ACTIVITY: All lines from the first one in the listing below to the one holding "Dicho esto, ahora estamos en", inclusive, are to be copied exactly.

RECORDED INFORMATION:
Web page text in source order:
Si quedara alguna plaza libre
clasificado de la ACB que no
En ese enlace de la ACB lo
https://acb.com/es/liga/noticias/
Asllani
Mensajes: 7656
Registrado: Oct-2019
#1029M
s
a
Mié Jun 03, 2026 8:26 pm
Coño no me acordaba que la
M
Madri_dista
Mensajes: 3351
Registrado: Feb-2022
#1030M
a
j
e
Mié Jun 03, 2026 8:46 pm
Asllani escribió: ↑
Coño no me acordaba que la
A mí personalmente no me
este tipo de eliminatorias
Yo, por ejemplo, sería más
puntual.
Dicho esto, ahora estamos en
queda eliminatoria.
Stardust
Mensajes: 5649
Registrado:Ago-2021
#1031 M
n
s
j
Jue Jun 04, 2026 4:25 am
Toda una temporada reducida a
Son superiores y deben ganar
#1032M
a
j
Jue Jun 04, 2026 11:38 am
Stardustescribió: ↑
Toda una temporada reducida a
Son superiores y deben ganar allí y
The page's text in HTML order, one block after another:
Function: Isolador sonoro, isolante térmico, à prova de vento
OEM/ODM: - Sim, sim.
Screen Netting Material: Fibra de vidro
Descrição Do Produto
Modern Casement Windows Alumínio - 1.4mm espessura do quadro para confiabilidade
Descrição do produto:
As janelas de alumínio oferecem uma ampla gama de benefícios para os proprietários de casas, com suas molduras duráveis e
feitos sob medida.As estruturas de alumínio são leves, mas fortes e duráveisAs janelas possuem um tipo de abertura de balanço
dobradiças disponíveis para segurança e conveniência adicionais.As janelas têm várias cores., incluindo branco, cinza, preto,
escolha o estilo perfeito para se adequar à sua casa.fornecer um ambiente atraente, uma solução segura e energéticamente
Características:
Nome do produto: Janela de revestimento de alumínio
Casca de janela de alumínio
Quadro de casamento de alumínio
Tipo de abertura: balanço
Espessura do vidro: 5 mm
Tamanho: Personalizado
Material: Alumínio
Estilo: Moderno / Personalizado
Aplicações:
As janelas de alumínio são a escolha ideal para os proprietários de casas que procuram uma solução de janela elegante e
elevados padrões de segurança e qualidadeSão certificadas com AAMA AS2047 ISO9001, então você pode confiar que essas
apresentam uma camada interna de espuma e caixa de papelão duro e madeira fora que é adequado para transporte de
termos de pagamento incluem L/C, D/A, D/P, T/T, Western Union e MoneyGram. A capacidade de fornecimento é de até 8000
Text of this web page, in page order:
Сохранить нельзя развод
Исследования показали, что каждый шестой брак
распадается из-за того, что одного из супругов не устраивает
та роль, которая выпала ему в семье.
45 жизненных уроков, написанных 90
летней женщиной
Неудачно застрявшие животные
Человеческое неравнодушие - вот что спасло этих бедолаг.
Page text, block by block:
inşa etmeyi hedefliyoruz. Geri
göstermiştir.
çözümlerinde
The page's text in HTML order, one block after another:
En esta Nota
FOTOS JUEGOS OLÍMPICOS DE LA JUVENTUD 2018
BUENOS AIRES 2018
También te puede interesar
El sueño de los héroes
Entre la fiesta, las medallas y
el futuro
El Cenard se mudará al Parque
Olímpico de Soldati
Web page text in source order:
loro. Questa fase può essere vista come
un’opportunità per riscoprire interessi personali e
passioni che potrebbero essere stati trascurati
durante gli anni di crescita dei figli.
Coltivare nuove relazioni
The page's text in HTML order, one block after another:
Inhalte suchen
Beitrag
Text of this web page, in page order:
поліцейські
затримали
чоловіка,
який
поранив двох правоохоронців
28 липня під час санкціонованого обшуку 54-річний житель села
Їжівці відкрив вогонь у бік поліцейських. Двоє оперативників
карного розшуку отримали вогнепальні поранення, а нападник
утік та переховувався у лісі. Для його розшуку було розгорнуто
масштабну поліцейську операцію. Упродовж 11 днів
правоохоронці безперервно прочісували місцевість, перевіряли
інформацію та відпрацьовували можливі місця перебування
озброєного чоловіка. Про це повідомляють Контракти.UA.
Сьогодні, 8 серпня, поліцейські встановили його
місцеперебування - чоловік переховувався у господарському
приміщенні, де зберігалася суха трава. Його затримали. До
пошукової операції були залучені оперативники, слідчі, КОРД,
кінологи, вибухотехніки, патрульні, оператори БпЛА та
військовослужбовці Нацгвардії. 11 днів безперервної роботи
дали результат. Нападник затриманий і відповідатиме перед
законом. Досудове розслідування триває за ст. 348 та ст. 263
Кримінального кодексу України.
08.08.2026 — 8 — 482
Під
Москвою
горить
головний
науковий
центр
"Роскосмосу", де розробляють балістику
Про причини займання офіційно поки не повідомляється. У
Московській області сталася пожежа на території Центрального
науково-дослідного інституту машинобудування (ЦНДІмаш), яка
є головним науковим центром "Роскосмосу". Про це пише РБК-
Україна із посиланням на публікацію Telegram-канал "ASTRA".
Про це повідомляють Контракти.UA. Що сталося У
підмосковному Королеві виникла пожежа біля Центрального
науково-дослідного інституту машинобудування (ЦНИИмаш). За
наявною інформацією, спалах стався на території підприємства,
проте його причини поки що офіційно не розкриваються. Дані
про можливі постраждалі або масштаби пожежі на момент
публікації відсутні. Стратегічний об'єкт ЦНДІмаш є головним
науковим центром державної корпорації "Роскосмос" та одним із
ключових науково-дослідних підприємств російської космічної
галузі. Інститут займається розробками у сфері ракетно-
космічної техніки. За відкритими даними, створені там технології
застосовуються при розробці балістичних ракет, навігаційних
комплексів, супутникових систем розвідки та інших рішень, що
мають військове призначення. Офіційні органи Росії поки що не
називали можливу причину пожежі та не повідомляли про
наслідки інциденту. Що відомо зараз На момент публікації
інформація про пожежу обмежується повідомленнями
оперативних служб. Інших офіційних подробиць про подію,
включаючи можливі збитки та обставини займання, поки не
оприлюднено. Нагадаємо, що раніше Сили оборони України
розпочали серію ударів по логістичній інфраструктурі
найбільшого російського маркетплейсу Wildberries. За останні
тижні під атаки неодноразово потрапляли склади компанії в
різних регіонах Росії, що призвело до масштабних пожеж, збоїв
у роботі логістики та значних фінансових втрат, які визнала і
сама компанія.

RESPONSE:
Web page text in source order:
Si quedara alguna plaza libre
clasificado de la ACB que no
En ese enlace de la ACB lo
https://acb.com/es/liga/noticias/
Asllani
Mensajes: 7656
Registrado: Oct-2019
#1029M
s
a
Mié Jun 03, 2026 8:26 pm
Coño no me acordaba que la
M
Madri_dista
Mensajes: 3351
Registrado: Feb-2022
#1030M
a
j
e
Mié Jun 03, 2026 8:46 pm
Asllani escribió: ↑
Coño no me acordaba que la
A mí personalmente no me
este tipo de eliminatorias
Yo, por ejemplo, sería más
puntual.
Dicho esto, ahora estamos en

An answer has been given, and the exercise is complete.